さて、今春からのコロナ禍の中においても、多くの相談が寄せられました。特に歌唱活動に関する相談が多かったように思います。相談をくださった先生方のタイプを分類すると、大きくは次のA、Bの2つに分けられると感じました。
A先生…マスクをはずして歌ったり、思い切り声を出して歌ったりできないのであれば、歌唱の授業の目的は達成されません。歌の授業のやり方がわからず途方に暮れています。発表の機会もなくなってしまったので、一体何をやったら良いのでしょう?
B先生…技能面では十分に子供たちを伸ばすことはできませんが、マスクを付けたままでも日常会話程度の大きさの声で歌えれば、歌の学習の本来の目的である子供たちの資質・能力は十分に育てることができるので、対策をとりながら楽しく学習のできる具体的な題材の進め方を検討させてください。

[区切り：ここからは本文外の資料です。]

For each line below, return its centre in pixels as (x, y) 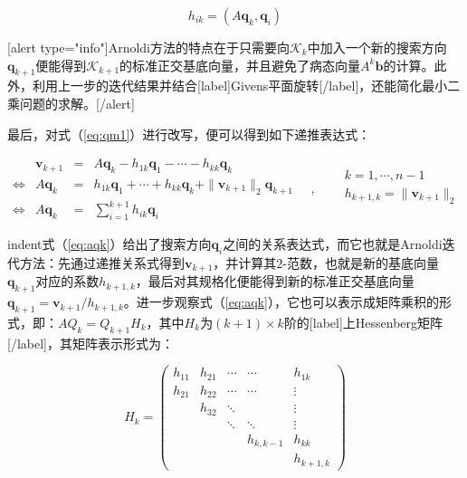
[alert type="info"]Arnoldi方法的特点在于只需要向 (148, 47)
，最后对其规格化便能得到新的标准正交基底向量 (275, 281)
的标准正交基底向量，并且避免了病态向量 (240, 65)
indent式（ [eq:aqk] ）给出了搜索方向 (110, 244)
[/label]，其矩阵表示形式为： (91, 343)
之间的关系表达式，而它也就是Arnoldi (333, 244)
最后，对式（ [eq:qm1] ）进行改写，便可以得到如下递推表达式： (189, 134)
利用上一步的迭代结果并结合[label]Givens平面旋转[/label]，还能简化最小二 (246, 86)
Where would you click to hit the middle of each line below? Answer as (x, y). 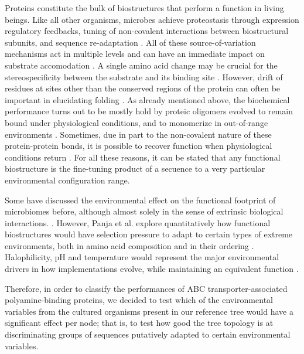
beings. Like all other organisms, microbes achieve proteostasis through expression (152, 19)
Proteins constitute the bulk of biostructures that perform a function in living (144, 8)
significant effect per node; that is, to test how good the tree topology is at (139, 323)
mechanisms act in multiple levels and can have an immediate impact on (135, 54)
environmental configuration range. (67, 180)
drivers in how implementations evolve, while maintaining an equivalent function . (152, 269)
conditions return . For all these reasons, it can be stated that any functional (143, 157)
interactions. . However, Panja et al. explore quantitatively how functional (138, 222)
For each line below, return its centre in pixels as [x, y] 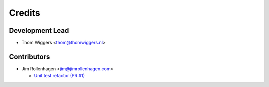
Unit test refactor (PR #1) [59, 76]
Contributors [30, 56]
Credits [25, 13]
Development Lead [39, 31]
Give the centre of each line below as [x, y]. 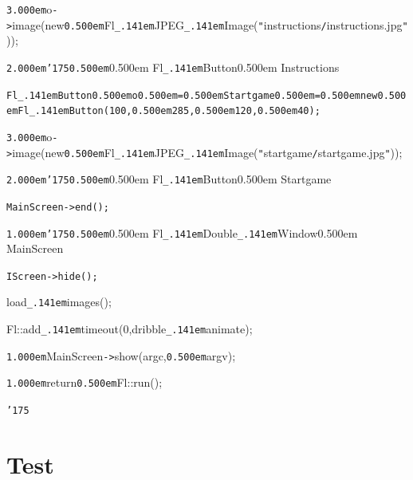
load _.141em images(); [59, 302]
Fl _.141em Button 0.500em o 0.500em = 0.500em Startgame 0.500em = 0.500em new [192, 95]
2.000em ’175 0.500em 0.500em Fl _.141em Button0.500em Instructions [173, 67]
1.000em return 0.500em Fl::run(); [85, 382]
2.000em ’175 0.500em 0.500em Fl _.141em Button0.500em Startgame [169, 179]
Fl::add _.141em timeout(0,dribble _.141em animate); [130, 329]
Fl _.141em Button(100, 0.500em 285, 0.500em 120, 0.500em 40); [169, 111]
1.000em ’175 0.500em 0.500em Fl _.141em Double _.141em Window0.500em [182, 232]
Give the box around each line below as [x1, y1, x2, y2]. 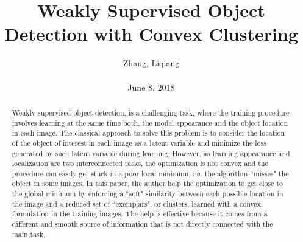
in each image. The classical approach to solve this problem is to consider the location [12, 128, 285, 138]
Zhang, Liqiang [123, 57, 180, 69]
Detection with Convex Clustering [4, 21, 298, 46]
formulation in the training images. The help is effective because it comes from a [12, 209, 268, 219]
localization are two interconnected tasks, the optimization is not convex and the [12, 158, 268, 168]
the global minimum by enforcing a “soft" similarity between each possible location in [12, 188, 283, 199]
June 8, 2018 [127, 80, 175, 93]
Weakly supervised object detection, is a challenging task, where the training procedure [12, 107, 290, 117]
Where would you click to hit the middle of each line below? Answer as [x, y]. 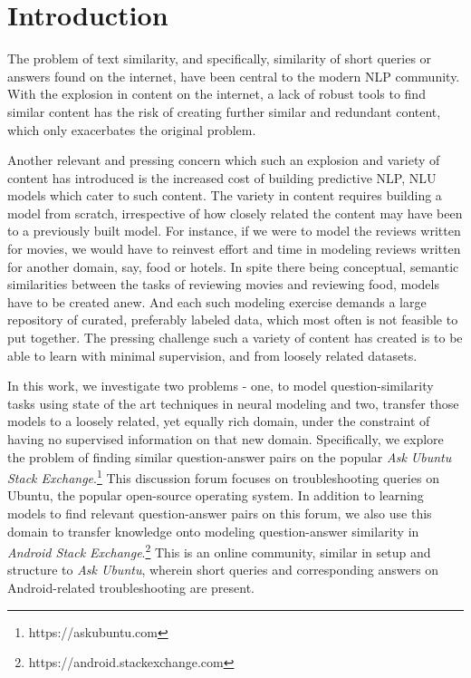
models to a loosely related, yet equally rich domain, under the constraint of [219, 421]
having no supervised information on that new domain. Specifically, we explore [226, 439]
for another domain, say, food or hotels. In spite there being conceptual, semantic [233, 266]
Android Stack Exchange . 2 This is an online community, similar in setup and [219, 551]
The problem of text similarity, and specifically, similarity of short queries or [220, 58]
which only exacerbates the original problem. [132, 129]
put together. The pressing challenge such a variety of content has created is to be [235, 338]
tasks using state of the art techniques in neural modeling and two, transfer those [233, 403]
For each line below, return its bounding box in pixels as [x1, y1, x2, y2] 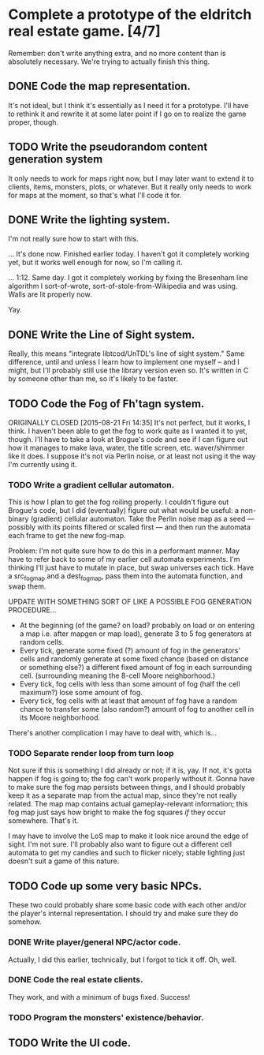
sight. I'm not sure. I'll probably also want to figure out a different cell [8, 840, 232, 849]
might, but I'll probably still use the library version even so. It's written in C [8, 365, 249, 376]
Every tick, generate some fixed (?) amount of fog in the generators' [19, 645, 241, 656]
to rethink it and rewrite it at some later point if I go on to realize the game [8, 109, 247, 118]
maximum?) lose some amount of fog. [19, 688, 143, 698]
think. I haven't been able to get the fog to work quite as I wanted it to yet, [8, 426, 248, 436]
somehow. [8, 917, 42, 926]
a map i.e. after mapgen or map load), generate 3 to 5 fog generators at [19, 629, 252, 638]
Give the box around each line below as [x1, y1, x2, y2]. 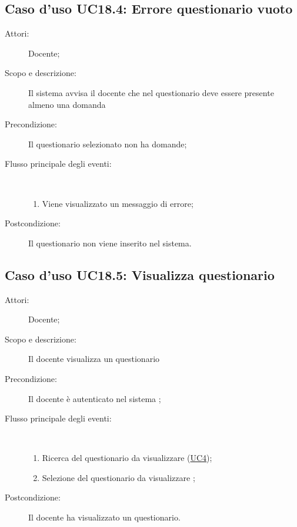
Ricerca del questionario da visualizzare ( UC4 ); [42, 452, 212, 464]
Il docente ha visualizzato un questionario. [28, 511, 181, 523]
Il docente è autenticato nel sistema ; [28, 392, 161, 404]
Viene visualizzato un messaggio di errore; [42, 197, 193, 209]
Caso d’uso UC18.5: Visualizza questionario [5, 265, 275, 284]
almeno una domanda [28, 98, 106, 110]
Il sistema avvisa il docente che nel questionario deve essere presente [28, 86, 274, 98]
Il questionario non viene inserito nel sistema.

A先生のようなタイプの先生は、これまで、「音楽は、できなければ楽しくない」と考えて、「できること」や「上手に歌えること」を目指して歌声づくりに熱心に取り組み、発表会に向けて大曲にチャレンジし、華やかに披露することが音楽教育の最終的な目標であると考えて授業をされてこられたように思います。技能に偏った音楽科の授業をしてきてしまった先生ですね。
幸いにも、音楽教育駆け込み寺に登録してくださっている先生方は、A先生のような方はわずかで、B先生のような方がほとんどでした。考え方の転換を求めるアドバイスは不要で、新しい教材の進め方や、新しい評価の進め方などの相談に楽しく対応させていただきました。範唱や楽譜から音楽を形づくっている要素や音楽の仕組みの効果的な働きを見つけて作り手の思いに迫ったり、作り手の思いを実現するためのアイデアを出し合い、それらを比較しながら歌って自分たちの表現をつくったりなど、大きな声で歌えなくても、これまでよりも深く楽曲とふれあい、充実した歌唱の授業となるような指導方法がたくさん見つかりました。
新学習指導要領からみる音楽の授業
折しも、今年は新しい学習指導要領実施の初年度です。今回の学習指導要領の歌唱の内容は、「歌唱表現についての知識や技能を得たり生かしたりしながら,曲の特徴にふさわしい表現を工夫し,どのように歌うかについて思いや意図をもつこと」という記述になっています。技能はもちろん必要ですが、技能を高めることが音楽科の最終目標ではないのです。
音楽の苦手な子供たちの中には、「音楽の学習が将来何の役に立つのだろう?」という疑問をもって授業を受けている子が多いかもしれません。
確かに、大人になってリコーダーを楽しんでいる人を子供たちはほとんど見たことがないでしょうから、そのように思うのも当然ですね。そのような子供たちには、できるできないにかかわらず一生懸命にリコーダーに取り組めば、「自分で美しい音色を生み出す力」、「みんなと同時に始めて同時の終わることのできる力」、「バランスをとって音色や音量を判断していく力」、「音楽を形づくっている要素や音楽の仕組みを豊かに感じ取って自ら操作する力」などの様々な力が身に付いていくことを説明します。
これらの資質・能力は、リコーダーをやらなくても人生のいろいろなところで役立ちます。「部分的にしかできなくても、できるところを美しい音色で、みんなとバランスをとって、音楽を形づくっている要素などの働きのよさを感じながら演奏できれば、とても価値のあることなんだ」と納得してもらえば、授業の必要性を理解して一生懸命に学習活動に取り組んでくれるようになります。
コロナ禍で見直す音楽の授業のあり方
今回のコロナ禍は、音楽科は技能教科であると思い込んで、ひたすら子供たちの演奏技能を高めることを主眼においてきた先生に、考え方の大きな転換が必要であることを突きつけました。「災いを転じて福となす」です。
この規制の多い不自由な期間が、音楽教育の明るい未来につながる貴重な期間となることを願ってやみません。